# Jordan: Bickerstaff won't be head coach next season



## The Jopker (Sep 14, 2005)

http://www.charlotte.com/209/story/49995.html

Finally.


----------



## Diable (Apr 26, 2005)

I don't think Bickerstaff is doing a very good job as a coach,but I sure as hell think he should be fired as GM.The Morrison pick is absolutely inexcuseable so far as I am concerned,although I'm convinced that the ownership and the marketting department made that decision Bickerstaff has to take the fall just the same.

Of course if we'd taken Brandon Roy like I wanted we'd probably be competing for the last playoff spot and we'd not have nearly so many ping pong balls.If we end up with Durant or Oden then Morrison could turn out to be a blessing in disguise(a freaking brilliant disguise)


----------



## WaterlooVikings (Oct 31, 2006)

^ i agree completely ^


----------



## nutmeged3 (Apr 11, 2005)

This is a lot earlier then I thought it would be said. I figured Bernie was going to try and draw it out and decide at the last min like he did last year. But atleast we can finally get a real coach.

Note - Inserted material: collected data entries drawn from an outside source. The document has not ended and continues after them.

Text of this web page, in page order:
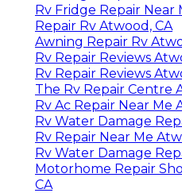
Rv Fridge Repair Near
Repair Rv Atwood, CA
Awning Repair Rv
Rv Repair Reviews
Rv Repair Reviews
The Rv Repair Centre
Rv Ac Repair Near Me
Rv Water Damage
Rv Repair Near Me
Rv Water Damage
Motorhome Repair
CA
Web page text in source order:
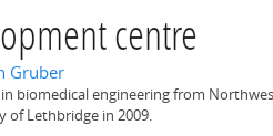
centre
Gruber
in biomedical engineering from
of Lethbridge in 2009.
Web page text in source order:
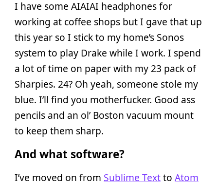
I have some AIAIAI headphones for
working at coffee shops but I gave that up
this year so I stick to my home’s Sonos
system to play Drake while I work. I spend
a lot of time on paper with my 23 pack of
Sharpies. 24? Oh yeah, someone stole my
blue. I’ll find you motherfucker. Good ass
pencils and an ol’ Boston vacuum mount
to keep them sharp.
And what software?
I’ve moved on from Sublime Textto Atom
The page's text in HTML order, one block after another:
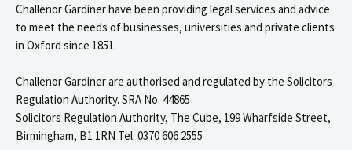
Challenor Gardiner have been providing legal services and advice
to meet the needs of businesses, universities and private clients
in Oxford since 1851.
Challenor Gardiner are authorised and regulated by the Solicitors
Regulation Authority. SRA No. 44865
Solicitors Regulation Authority, The Cube, 199 Wharfside Street,
Birmingham, B1 1RN Tel: 0370 606 2555
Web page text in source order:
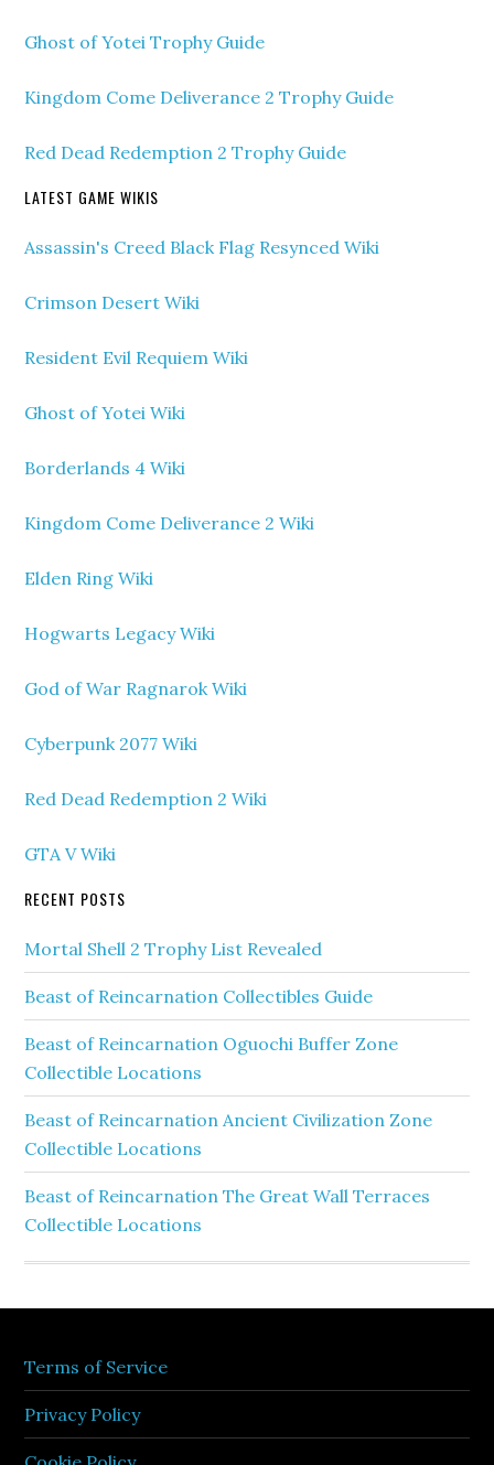
Ghost of Yotei Trophy Guide
Kingdom Come Deliverance 2 Trophy Guide
Red Dead Redemption 2 Trophy Guide
LATEST GAME WIKIS
Assassin's Creed Black Flag Resynced Wiki
Crimson Desert Wiki
Resident Evil Requiem Wiki
Ghost of Yotei Wiki
Borderlands 4 Wiki
Kingdom Come Deliverance 2 Wiki
Elden Ring Wiki
Hogwarts Legacy Wiki
God of War Ragnarok Wiki
Cyberpunk 2077 Wiki
Red Dead Redemption 2 Wiki
GTA V Wiki
RECENT POSTS
Mortal Shell 2 Trophy List Revealed
Beast of Reincarnation Collectibles Guide
Beast of Reincarnation Oguochi Buffer Zone
Collectible Locations
Beast of Reincarnation Ancient Civilization Zone
Collectible Locations
Beast of Reincarnation The Great Wall Terraces
Collectible Locations
Terms of Service
Privacy Policy
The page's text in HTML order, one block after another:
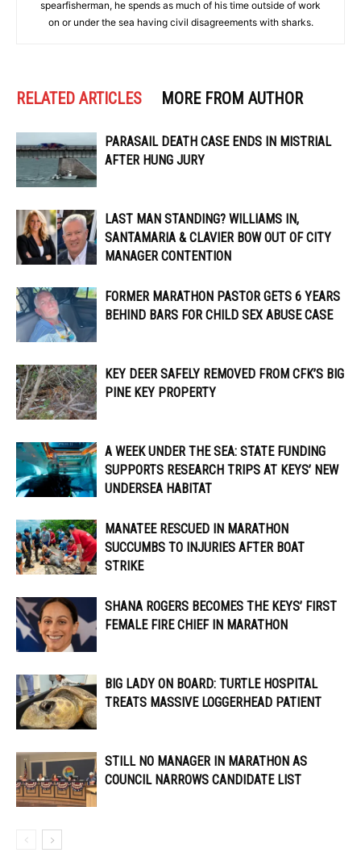
spearfisherman, he spends as much of his time outside of work
on or under the sea having civil disagreements with sharks.
RELATED ARTICLES MORE FROM AUTHOR
PARASAIL DEATH CASE ENDS IN MISTRIAL
AFTER HUNG JURY
LAST MAN STANDING? WILLIAMS IN,
SANTAMARIA & CLAVIER BOW OUT OF CITY
MANAGER CONTENTION
FORMER MARATHON PASTOR GETS 6 YEARS
BEHIND BARS FOR CHILD SEX ABUSE CASE
KEY DEER SAFELY REMOVED FROM CFK’S BIG
PINE KEY PROPERTY
A WEEK UNDER THE SEA: STATE FUNDING
SUPPORTS RESEARCH TRIPS AT KEYS’ NEW
UNDERSEA HABITAT
MANATEE RESCUED IN MARATHON
SUCCUMBS TO INJURIES AFTER BOAT
STRIKE
SHANA ROGERS BECOMES THE KEYS’ FIRST
FEMALE FIRE CHIEF IN MARATHON
BIG LADY ON BOARD: TURTLE HOSPITAL
TREATS MASSIVE LOGGERHEAD PATIENT
STILL NO MANAGER IN MARATHON AS
COUNCIL NARROWS CANDIDATE LIST
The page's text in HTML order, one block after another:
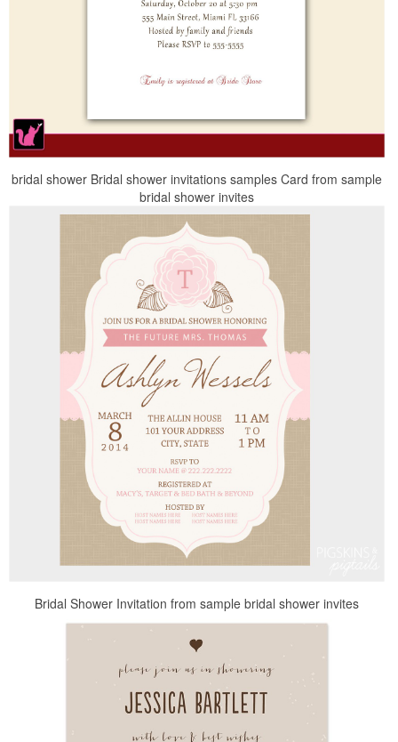
bridal shower Bridal shower invitations samples Card from sample
bridal shower invites
Bridal Shower Invitation from sample bridal shower invites
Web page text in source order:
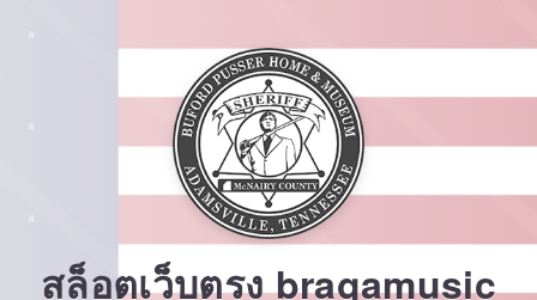
สล็อตเว็บตรง bragamusic

Just have to hope that "staying with the orginization" doesn't mean staying on as GM. PLEASE Jordan just make him an advisor or something and ignore all of his advice


----------



## kamego (Dec 29, 2003)

Bickerstaff will still be the GM next season. It has sounded like that was the plan all along, he was just coaching so they wouldn't have to hire a guy to fire initally, knowing the team would pickup a lot of losses early. 

Even with him staying on as GM, as I am assuming, I really doubt that means much. Jordan seems to have full control.


----------



## Pain5155 (May 28, 2006)

Jordan had as much say into the morrison pick as bickerstaff, expect bickerstaff to remain as gm.


----------



## step (Sep 19, 2005)

The real question is, who are they going to replace him with.


----------



## Premier (Oct 30, 2003)

PTI speculates Larry Brown [not a good choice, but I'm sure he'd be up for the job].


----------



## Diable (Apr 26, 2005)

"I want him involved," Jordan said. "We just haven't decided if that's as general manager or president of basketball operations. I see him staying with the organization."

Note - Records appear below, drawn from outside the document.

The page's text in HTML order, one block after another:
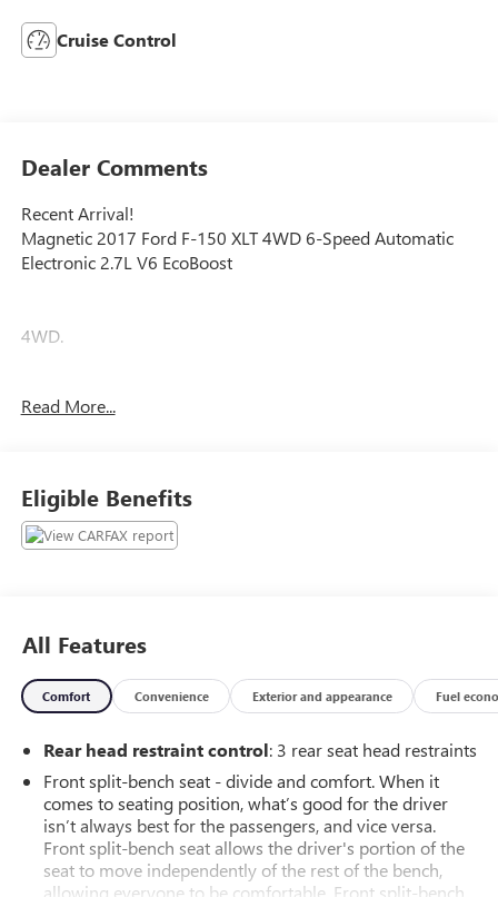
Cruise Control
Dealer Comments
Recent Arrival!
Magnetic 2017 Ford F-150 XLT 4WD 6-Speed Automatic
Electronic 2.7L V6 EcoBoost
4WD.
York, Harrisburg, Reading, and our surrounding areas! We
you, our customers, offering the widest selection of
Chevrolet and GM vehicles while maintaining a friendly
and courteous staff to assist you. Even if you have bad
Awards:
* 2017 KBB.com 10 Most Awarded Brands * 2017 KBB.com
Read More...
Eligible Benefits
All Features
Comfort Convenience Exterior and appearance Fuel
Rear head restraint control: 3 rear seat head restraints
Front split-bench seat - divide and comfort. When it
comes to seating position, what’s good for the driver
isn’t always best for the passengers, and vice versa.
Front split-bench seat allows the driver's portion of the
seat to move independently of the rest of the bench,
allowing everyone to be comfortable. Front split-bench
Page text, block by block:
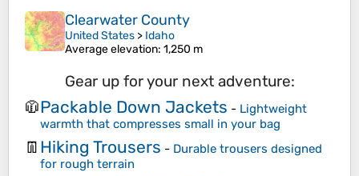
Clearwater County
United States > Idaho
Average elevation: 1,250 m
Gear up for your next adventure:
🧥Packable Down Jackets - Lightweight
warmth that compresses small in your bag
👖 Hiking Trousers - Durable trousers designed
for rough terrain
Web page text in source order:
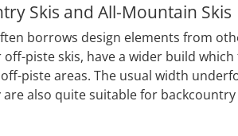
Skis and All-Mountain Skis
borrows design elements from
piste skis, have a wider build
piste areas. The usual width
also quite suitable for
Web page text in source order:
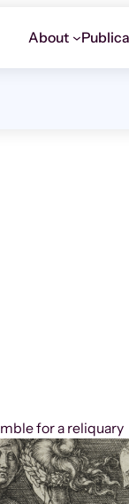
About
for a reliquary
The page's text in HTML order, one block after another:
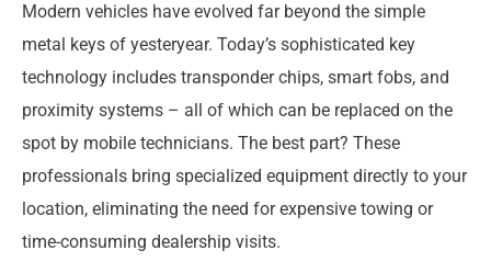
Modern vehicles have evolved far beyond the simple
metal keys of yesteryear. Today’s sophisticated key
technology includes transponder chips, smart fobs, and
proximity systems – all of which can be replaced on the
spot by mobile technicians. The best part? These
professionals bring specialized equipment directly to your
location, eliminating the need for expensive towing or
time-consuming dealership visits.
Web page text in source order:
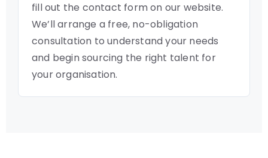
fill out the contact form on our website.
We’ll arrange a free, no-obligation
consultation to understand your needs
and begin sourcing the right talent for
your organisation.
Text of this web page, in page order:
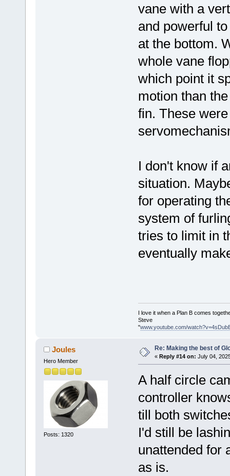
vane with a
and powerful
at the bottom.
whole vane
which point it
motion than
fin. These
I don't know if
situation.
for operating
system of
tries to limit in
eventually
I love it when a Plan B comes
Steve
"www.youtube.com/
Joules
Hero Member
Posts: 1320
Re: Making the best of
« Reply #14 on: July 04,
A half circle
controller
till both
I'd still be
unattended for
as is.
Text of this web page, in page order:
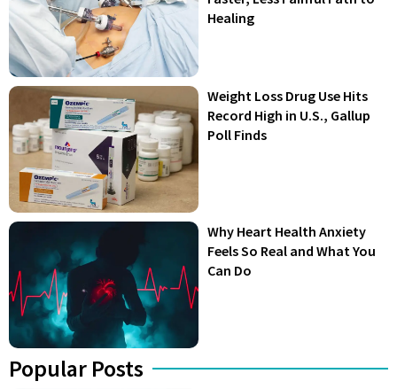
Healing
Weight Loss Drug Use Hits
Record High in U.S., Gallup
Poll Finds
Why Heart Health Anxiety
Feels So Real and What You
Can Do
Popular Posts
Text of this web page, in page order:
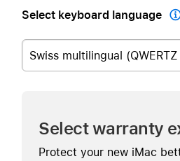
Select keyboard language
Swiss multilingual
Select warranty
Protect your new iMac
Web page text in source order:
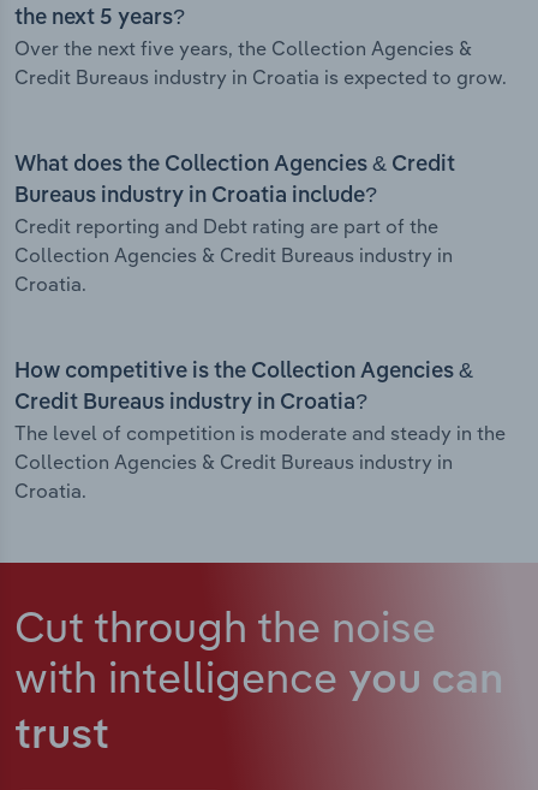
the next 5 years?
Over the next five years, the Collection Agencies &
Credit Bureaus industry in Croatia is expected to grow.
What does the Collection Agencies & Credit
Bureaus industry in Croatia include?
Credit reporting and Debt rating are part of the
Collection Agencies & Credit Bureaus industry in
Croatia.
How competitive is the Collection Agencies &
Credit Bureaus industry in Croatia?
The level of competition is moderate and steady in the
Collection Agencies & Credit Bureaus industry in
Croatia.
Cut through the noise
with intelligence you can
trust
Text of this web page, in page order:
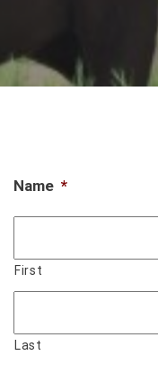
Name *
First
Last
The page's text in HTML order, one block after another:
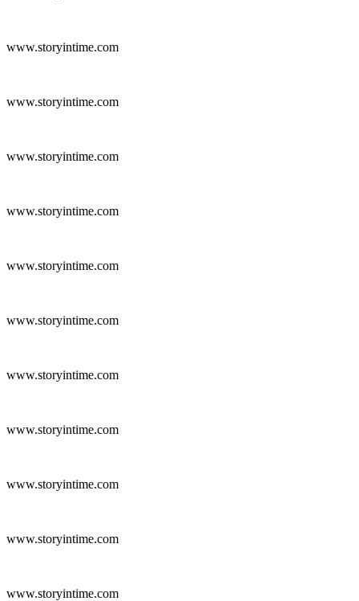
www.storyintime.com
www.storyintime.com
www.storyintime.com
www.storyintime.com
www.storyintime.com
www.storyintime.com
www.storyintime.com
www.storyintime.com
www.storyintime.com
www.storyintime.com
www.storyintime.com

http://sports.yahoo.com/nba/news?slug=ap-bobcats-bickerstaff&prov=ap&type=lgns

Michael Jordan can officially kiss my *** if Bernie stays in either position.I don't have near as much problem with his coaching as I do with his GM'ing.For that matter I have zero confidence in MJ based on his record this far.Of course they'll both be a lot smarter if the ping pong balls fall their way.

The Larry Brown crap just invites me to make another crack about whether or not the North Carolina Ballet needs a prima ballerina.We don't need a freaking over the hill drama queen.Based on the history of the organization it's not likely because they'd have to pay Brown some obscene sum that our boy Bobby ain't about to cough up.


----------



## kamego (Dec 29, 2003)

I would say its more likely to see Larry Brown end up in Philly next season coaching. Just my guess. My gut guess is MJ goes back to his old coach Doug Collins.


----------



## RSP83 (Nov 24, 2002)

Some coaches that are available, Rick Adleman, Doug Collins, Mike Fratello, Larry Brown, Terry Porter.

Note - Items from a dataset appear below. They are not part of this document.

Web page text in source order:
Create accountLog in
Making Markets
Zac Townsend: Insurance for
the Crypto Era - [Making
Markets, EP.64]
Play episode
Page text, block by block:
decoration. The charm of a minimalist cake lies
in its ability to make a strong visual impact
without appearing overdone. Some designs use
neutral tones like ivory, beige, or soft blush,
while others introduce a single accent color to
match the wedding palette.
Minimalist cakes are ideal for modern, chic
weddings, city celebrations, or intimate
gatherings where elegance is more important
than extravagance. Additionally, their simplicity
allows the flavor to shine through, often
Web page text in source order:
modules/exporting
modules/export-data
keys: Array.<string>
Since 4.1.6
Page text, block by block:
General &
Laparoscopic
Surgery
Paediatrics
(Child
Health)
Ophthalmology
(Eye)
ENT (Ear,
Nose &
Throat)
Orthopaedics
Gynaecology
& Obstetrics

My pick is either Rick Adelman or Mike Fratello


----------



## HB (May 1, 2004)

Say hello to Tubby Smith


----------



## Diable (Apr 26, 2005)

Only an idiot would hire Tubby to coach an NBA team...Of course that thought doesn't make me feel any better given that I think everyone in the front office wants me to think they are idiots.Hell I'd hire Muggsy Bogues before him.The Sting went under and folded up like an umbrella so he needs a job anyway.


----------



## knicksfan89 (Jan 6, 2005)

yeah it is about time, i think it is sad though and unexpected as far as i'm concerned but with the greatest MJ as president i think kevin loughery or doug collins should become coach of the bobcats, other coaches could be mike fratello or rick adelman you are right rsp83 for that but i think bernie was the founder of the bobcats so he should stay on as GM because he was the reason charlotte got an nba team back


----------



## nutmeged3 (Apr 11, 2005)

Bernie had nothing to do with getting Charlotte a team he's the coach/GM not an owner. With the moves he's done he doesn't deserve the GM job anymore but he'll end up keeping it out of respect since he was our first. He needs to be replaced though

NOO thanks to Tubby Smith too, we need to stop with all these NC connections and just get someone that deserves it


----------



## Intense Enigma (Oct 22, 2005)

so who's going to coach the team next season?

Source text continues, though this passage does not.